____ Data provided

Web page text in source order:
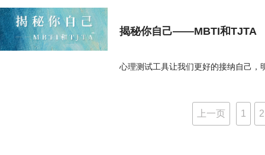
揭秘你自己——MBTI和TJTA
心理测试工具让我们更好的接纳自己
上一页 1 2
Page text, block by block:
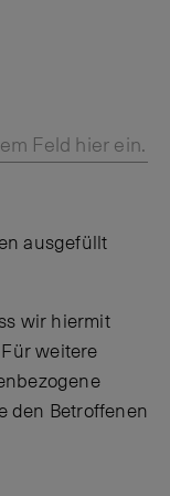
Feld hier ein.
ausgefüllt
wir hiermit
weitere
den Betroffenen
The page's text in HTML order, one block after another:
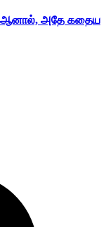
- ஆனால், அதே கதைய
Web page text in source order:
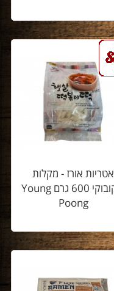
אטריות אורז - מקלות
טוקובוקי 600 גרם Young
Poong
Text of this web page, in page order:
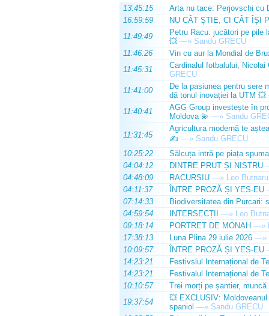
13:45:15
Arta nu tace: Perjovschi cu
16:59:59
NU CÂT ȘTIE, CI CÂT ÎȘI
11:49:49
Petru Racu: jucători pe pile
💥 —» Sandu GRECU
11:46:26
Vin cu aur la Mondial de
11:45:31
Cardinalul fotbalului,
GRECU
11:41:00
De la pasiunea pentru sere
dă tonul inovației la UTM 💥
11:40:41
AGG Group investește în
Moldova 💫 —» Sandu
11:31:45
Agricultura modernă te
✍️ —» Sandu GRECU
10:25:22
Sălcuța intră pe piața
04:04:12
DINTRE PRUT ȘI NISTRU
04:48:09
RACURSIU —» Leo Butnaru
04:11:37
ÎNTRE PROZĂ ȘI YES-EU
07:14:33
Biodiversitatea din Purcari:
04:59:54
INTERSECȚII —» Leo
09:18:14
PORTRET DE MONAH —»
17:38:13
Luna Plina 29 iulie 2026 —»
10:09:57
ÎNTRE PROZĂ ȘI YES-EU
14:23:21
Festivslul Internațional de
14:23:21
Festivalul Internațional de
10:10:57
Trei morți pe șantier, muncă
19:37:54
💥 EXCLUSIV:
spaniol —» Sandu GRECU
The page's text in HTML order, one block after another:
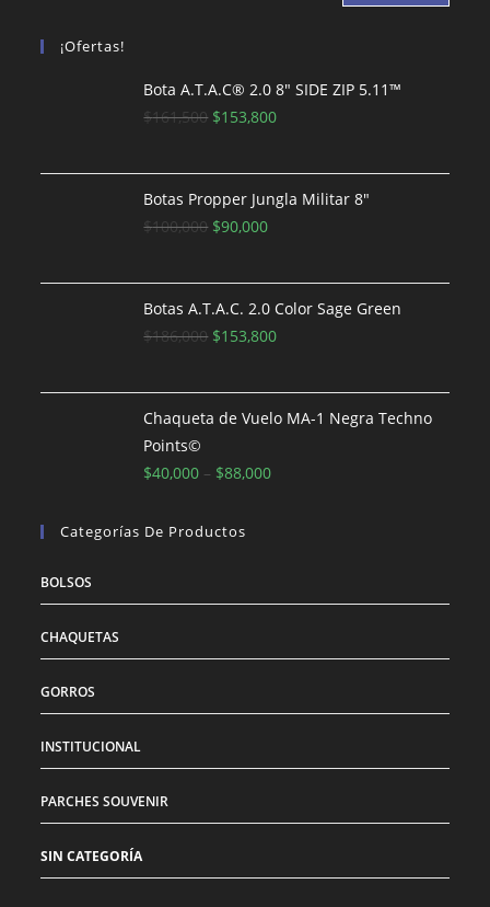
¡Ofertas!
Bota A.T.A.C® 2.0 8″ SIDE ZIP 5.11™
$161,500 El
original
era:
$161,500.
$153,800El
actual
es:
Botas Propper Jungla Militar 8"
$100,000 El
original
era:
$100,000.
$90,000El
actual
es:
$90,000.
Botas A.T.A.C. 2.0 Color Sage Green
$186,000 El
original
era:
$153,800El
actual
es:
Chaqueta de Vuelo MA-1 Negra Techno
Points©
$40,000 – $88,000
Categorías De Productos
BOLSOS
CHAQUETAS
GORROS
INSTITUCIONAL
PARCHES SOUVENIR
SIN CATEGORÍA
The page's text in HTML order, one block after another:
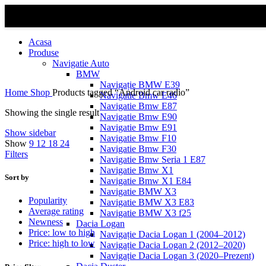
Acasa
Produse
Navigatie Auto
BMW
Navigație BMW E39
Navigatie Bmw E46
Navigatie Bmw E87
Navigatie Bmw E90
Navigatie Bmw E91
Navigatie Bmw F10
Navigatie Bmw F30
Navigatie Bmw Seria 1 E87
Navigatie Bmw X1
Navigatie Bmw X1 E84
Navigatie BMW X3
Navigatie BMW X3 E83
Navigatie BMW X3 f25
Dacia Logan
Navigație Dacia Logan 1 (2004–2012)
Navigație Dacia Logan 2 (2012–2020)
Navigație Dacia Logan 3 (2020–Prezent)
Home Shop Products tagged “Android car radio”
Showing the single result
Show sidebar
Show 9 12 18 24
Filters
Sort by
Popularity
Average rating
Newness
Price: low to high
Price: high to low
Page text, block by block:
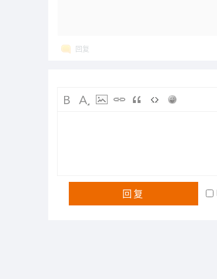
回复
回复
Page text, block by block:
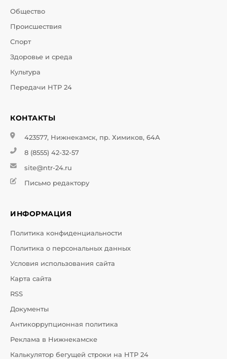
Общество
Происшествия
Спорт
Здоровье и среда
Культура
Передачи НТР 24
КОНТАКТЫ
423577, Нижнекамск, пр. Химиков, 64А
8 (8555) 42-32-57
site@ntr-24.ru
Письмо редактору
ИНФОРМАЦИЯ
Политика конфиденциальности
Политика о персональных данных
Условия использования сайта
Карта сайта
RSS
Документы
Антикоррупционная политика
Реклама в Нижнекамске
Калькулятор бегущей строки на НТР 24
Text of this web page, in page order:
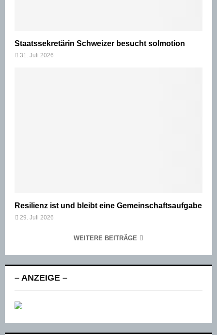
Staatssekretärin Schweizer besucht solmotion
31. Juli 2026
Resilienz ist und bleibt eine Gemeinschaftsaufgabe
29. Juli 2026
WEITERE BEITRÄGE
– ANZEIGE –
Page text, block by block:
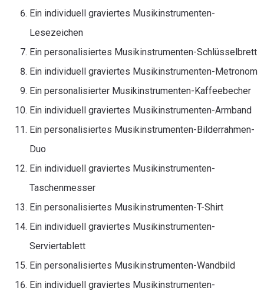
Ein individuell graviertes Musikinstrumenten-
Lesezeichen
Ein personalisiertes Musikinstrumenten-Schlüsselbrett
Ein individuell graviertes Musikinstrumenten-Metronom
Ein personalisierter Musikinstrumenten-Kaffeebecher
Ein individuell graviertes Musikinstrumenten-Armband
Ein personalisiertes Musikinstrumenten-Bilderrahmen-
Duo
Ein individuell graviertes Musikinstrumenten-
Taschenmesser
Ein personalisiertes Musikinstrumenten-T-Shirt
Ein individuell graviertes Musikinstrumenten-
Serviertablett
Ein personalisiertes Musikinstrumenten-Wandbild
Ein individuell graviertes Musikinstrumenten-
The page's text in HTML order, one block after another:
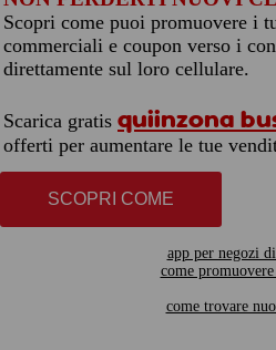
Scopri come puoi promuovere i
commerciali e coupon verso i
direttamente sul loro cellulare.
Scarica gratis quiinzona
offerti per aumentare le tue
SCOPRI COME
app per negozi
come
come trovare
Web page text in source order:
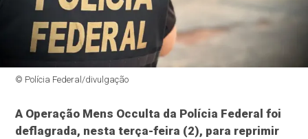
© Polícia Federal/divulgação
A Operação Mens Occulta da Polícia Federal foi
deflagrada, nesta terça-feira (2), para reprimir
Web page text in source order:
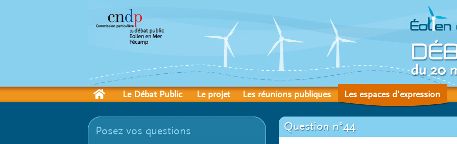
Le Débat Public Le projet Les réunions publiques Les espaces d'expression
Posez vos questions Question n°44
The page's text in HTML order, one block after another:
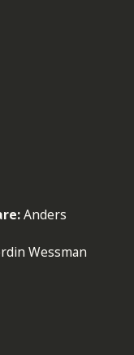
Anders
Wessman
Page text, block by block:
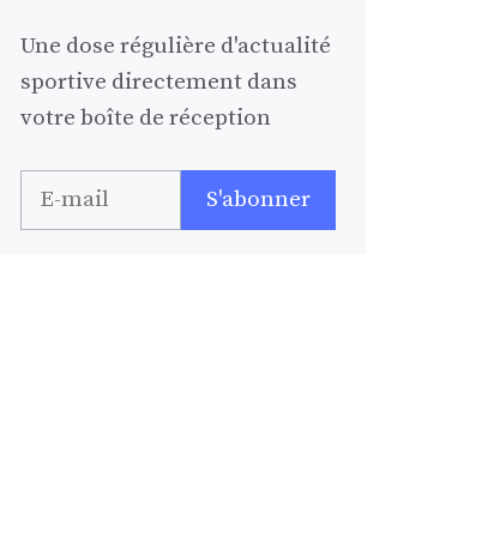
Une dose régulière d'actualité
sportive directement dans
votre boîte de réception
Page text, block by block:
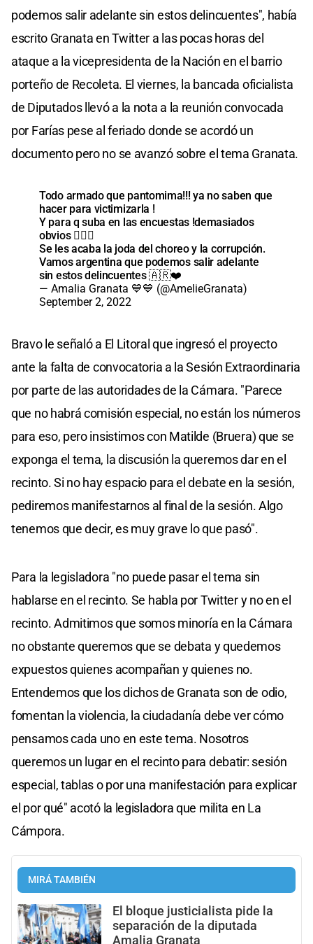
podemos salir adelante sin estos delincuentes", había
escrito Granata en Twitter a las pocas horas del
ataque a la vicepresidenta de la Nación en el barrio
porteño de Recoleta. El viernes, la bancada oficialista
de Diputados llevó a la nota a la reunión convocada
por Farías pese al feriado donde se acordó un
documento pero no se avanzó sobre el tema Granata.
Todo armado que pantomima!!! ya no saben que
hacer para victimizarla !
Y para q suba en las encuestas !demasiados
obvios 🤦🏼‍♀️
Se les acaba la joda del choreo y la corrupción.
Vamos argentina que podemos salir adelante
sin estos delincuentes 🇦🇷❤️
— Amalia Granata 💙💙 (@AmelieGranata)
September 2, 2022
Bravo le señaló a El Litoral que ingresó el proyecto
ante la falta de convocatoria a la Sesión Extraordinaria
por parte de las autoridades de la Cámara. "Parece
que no habrá comisión especial, no están los números
para eso, pero insistimos con Matilde (Bruera) que se
exponga el tema, la discusión la queremos dar en el
recinto. Si no hay espacio para el debate en la sesión,
pediremos manifestarnos al final de la sesión. Algo
tenemos que decir, es muy grave lo que pasó".
Para la legisladora "no puede pasar el tema sin
hablarse en el recinto. Se habla por Twitter y no en el
recinto. Admitimos que somos minoría en la Cámara
no obstante queremos que se debata y quedemos
expuestos quienes acompañan y quienes no.
Entendemos que los dichos de Granata son de odio,
fomentan la violencia, la ciudadanía debe ver cómo
pensamos cada uno en este tema. Nosotros
queremos un lugar en el recinto para debatir: sesión
especial, tablas o por una manifestación para explicar
el por qué" acotó la legisladora que milita en La
Cámpora.
MIRÁ TAMBIÉN
El bloque justicialista pide la
separación de la diputada
Amalia Granata
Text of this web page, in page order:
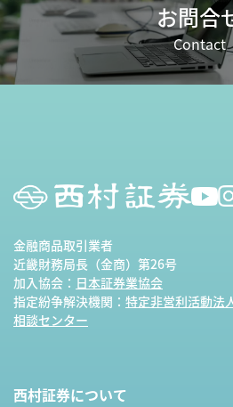
お問合
Contact
金融商品取引業者
近畿財務局長（金商）第26号
加入協会： 日本証券業協会
指定紛争解決機関： 特定非営利活動法
相談センター
西村証券について
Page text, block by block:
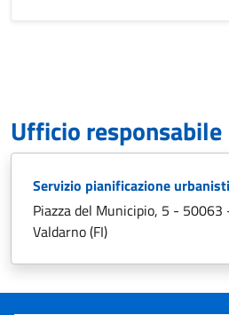
Ufficio responsabile
Servizio pianificazione
Piazza del Municipio, 5 - 50063
Valdarno (FI)
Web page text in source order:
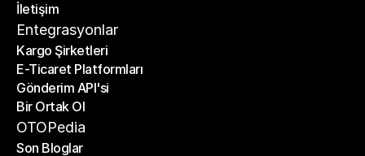
Fiyat Hesaplayıcı
İletişim
İletişim
Entegrasyonlar
Kargo Şirketleri
Kargo Şirketleri
E-Ticaret Platformları
E-Ticaret Platformları
Gönderim API'si
Gönderim API'si
Bir Ortak Ol
Bir Ortak Ol
OTOPedia
Son Bloglar
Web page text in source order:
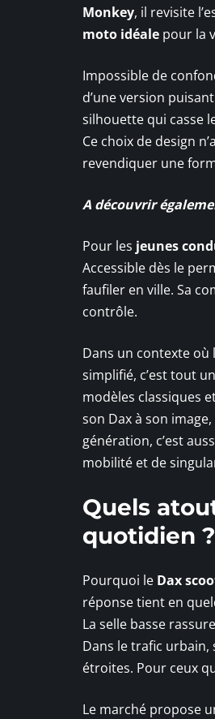
Monkey, il revisite
moto idéale pour la
Impossible de
d’une version
silhouette qui casse
Ce choix de design
revendiquer une
A découvrir
Pour les jeunes
Accessible dès le
faufiler en ville. Sa
contrôle.
Dans un contexte
simplifié, c’est tout
modèles classiques
son Dax à son
génération, c’est
mobilité et de
Quels
quotidien ?
Pourquoi le Dax
réponse tient en
La selle basse
Dans le trafic
étroites. Pour ceux
Le marché propose
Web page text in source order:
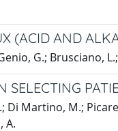
(ACID AND
G.; Brusciano,
Martino, M.;
A.
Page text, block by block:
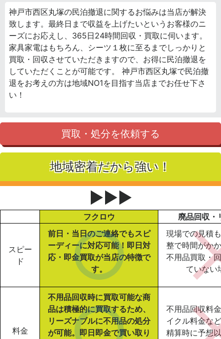
神戸市西区丸塚の民泊撤退に関するお悩みは当店が解決
致します。最終日まで収益を上げたいというお客様のニ
ーズにお応えし、365日24時間回収・買取に伺います。
家具家電はもちろん、シーツ１枚に至るまでしっかりと
買取・回収させていただきますので、お得に民泊撤退を
していただくことが可能です。 神戸市西区丸塚で民泊撤
退をお考えの方は地域NO1を目指す当店までお任せ下さ
い！
買取・処分を依頼する
地域密着だから強い！
▶▶▶
フクロウ 廃品回収・
スピー
ド
前日・当日のご連絡でもスピ
ーディーに対応可能！即日対
応・即金買取が当店の特徴で
す。
現場での見積
整で時間がか
不用品買取・
ていない
料金
不用品回収時に買取可能な商
品は積極的に買取するため、
リーズナブルに不用品の処分
が可能。即日即金で買い取り
不用品回収料
イクル料金な
精算時に予想
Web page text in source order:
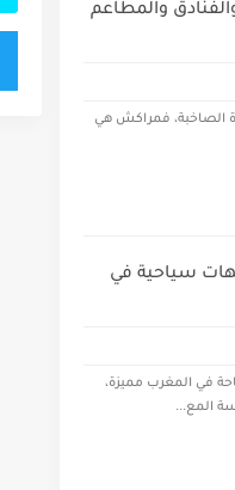
والمطاعم
الصاخبة، فمراكش هي
المغرب للعائلات...أفضل 5 وجهات سياحية في
في المغرب مميزة،
المع...
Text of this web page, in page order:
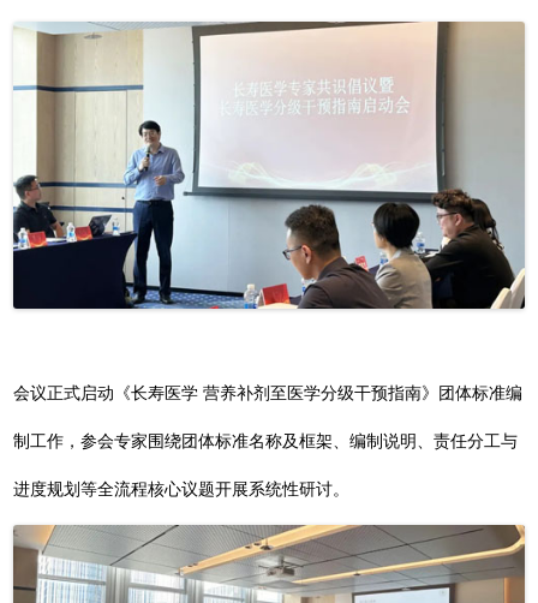
会议正式启动《长寿医学 营养补剂至医学分级干预指南》团体标准编
制工作，参会专家围绕团体标准名称及框架、编制说明、责任分工与
进度规划等全流程核心议题开展系统性研讨。
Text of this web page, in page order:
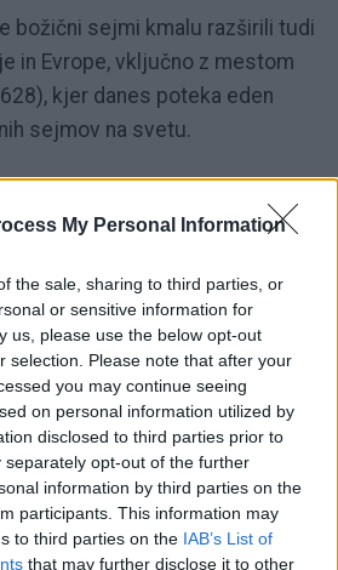
My Personal Information
the sale, sharing to third parties, or
or sensitive information for
us, please use the below opt-out
selection. Please note that after your
you may continue seeing
on personal information utilized by
disclosed to third parties prior to
separately opt-out of the further
information by third parties on the
participants. This information may
to third parties on the IAB’s List of
that may further disclose it to other
božični sejmi kmalu razširili tudi
in Evrope, vključno z mestom
kjer danes poteka eden
sejmov na svetu.
(Glühwein) in praznična glasba,
sejmi v Evropi
(Striezelmarkt)
v Evropi, znan po
(božičnem pecivu),
in prazničnem vzdušju.
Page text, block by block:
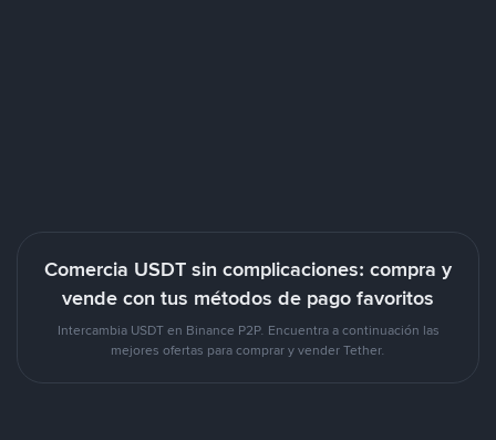
Comercia USDT sin complicaciones: compra y
vende con tus métodos de pago favoritos
Intercambia USDT en Binance P2P. Encuentra a continuación las
mejores ofertas para comprar y vender Tether.
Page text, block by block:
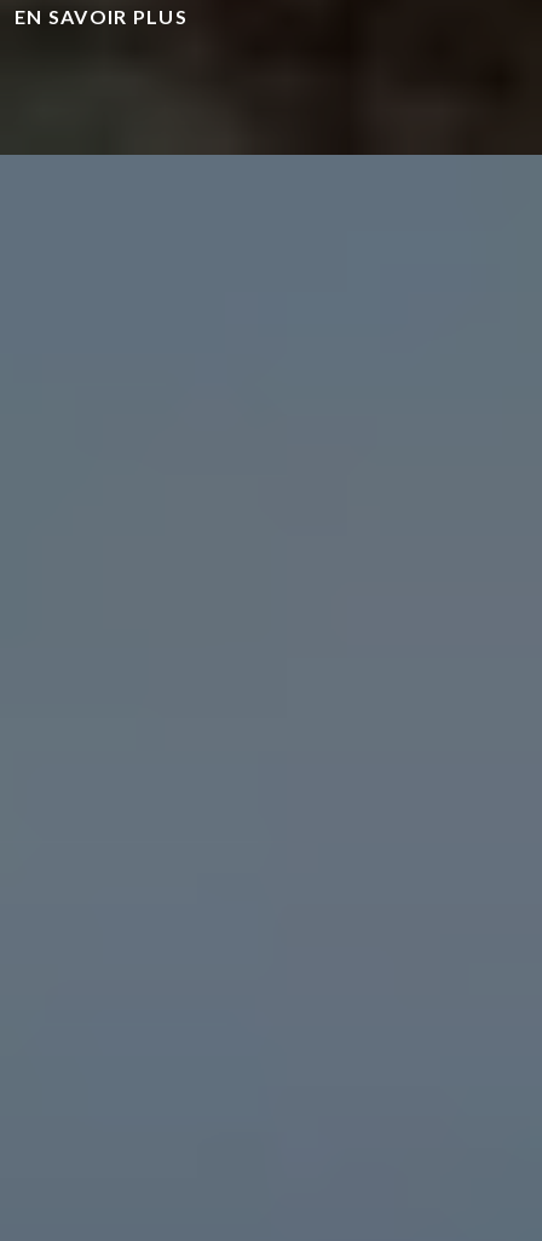
EN SAVOIR PLUS
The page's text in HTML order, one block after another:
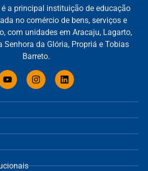
é a principal instituição de educação
no comércio de bens, serviços e
com unidades em Aracaju, Lagarto,
Senhora da Glória, Propriá e Tobias
Barreto.
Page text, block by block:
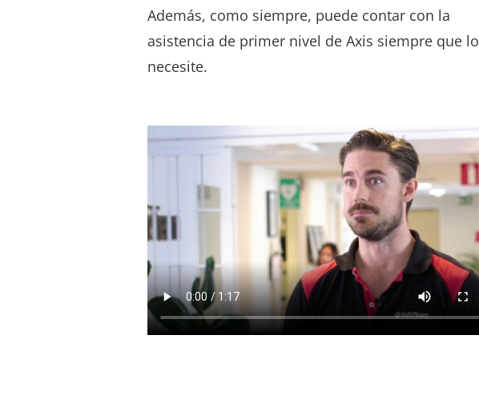
Además, como siempre, puede contar con la
asistencia de primer nivel de Axis siempre que lo
necesite.
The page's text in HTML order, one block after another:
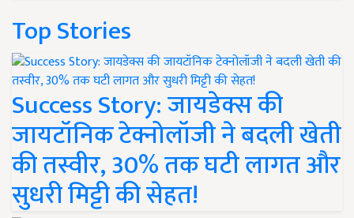
Top Stories
Success Story: जायडेक्स की
जायटॉनिक टेक्नोलॉजी ने बदली खेती
की तस्वीर, 30% तक घटी लागत और
सुधरी मिट्टी की सेहत!
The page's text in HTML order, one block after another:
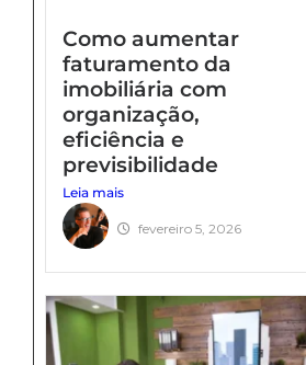
rapidamente
Assimile e leia os
números
Chegou a hora de
turbinar seu
marketing imobiliário
FAQ – Dúvidas
estratégias de
marketing para
corretores de imóveis
Como aumentar
faturamento da
imobiliária com
organização,
eficiência e
previsibilidade
Leia mais
fevereiro 5, 2026

________

Task goal: Beginning with the line containing "Senhora da Glória, Propriá e Tobias" and ending with the last line of the data above, repeat each line exactly. Include no pictures and no other lines.

Finished exercise:
Senhora da Glória, Propriá e Tobias
Barreto.
Page text, block by block:
Además, como siempre, puede contar con la
asistencia de primer nivel de Axis siempre que lo
necesite.
The page's text in HTML order, one block after another:
Top Stories
Success Story: जायडेक्स की
जायटॉनिक टेक्नोलॉजी ने बदली खेती
की तस्वीर, 30% तक घटी लागत और
सुधरी मिट्टी की सेहत!
The page's text in HTML order, one block after another:
rapidamente
Assimile e leia os
números
Chegou a hora de
turbinar seu
marketing imobiliário
FAQ – Dúvidas
estratégias de
marketing para
corretores de imóveis
Como aumentar
faturamento da
imobiliária com
organização,
eficiência e
previsibilidade
Leia mais
fevereiro 5, 2026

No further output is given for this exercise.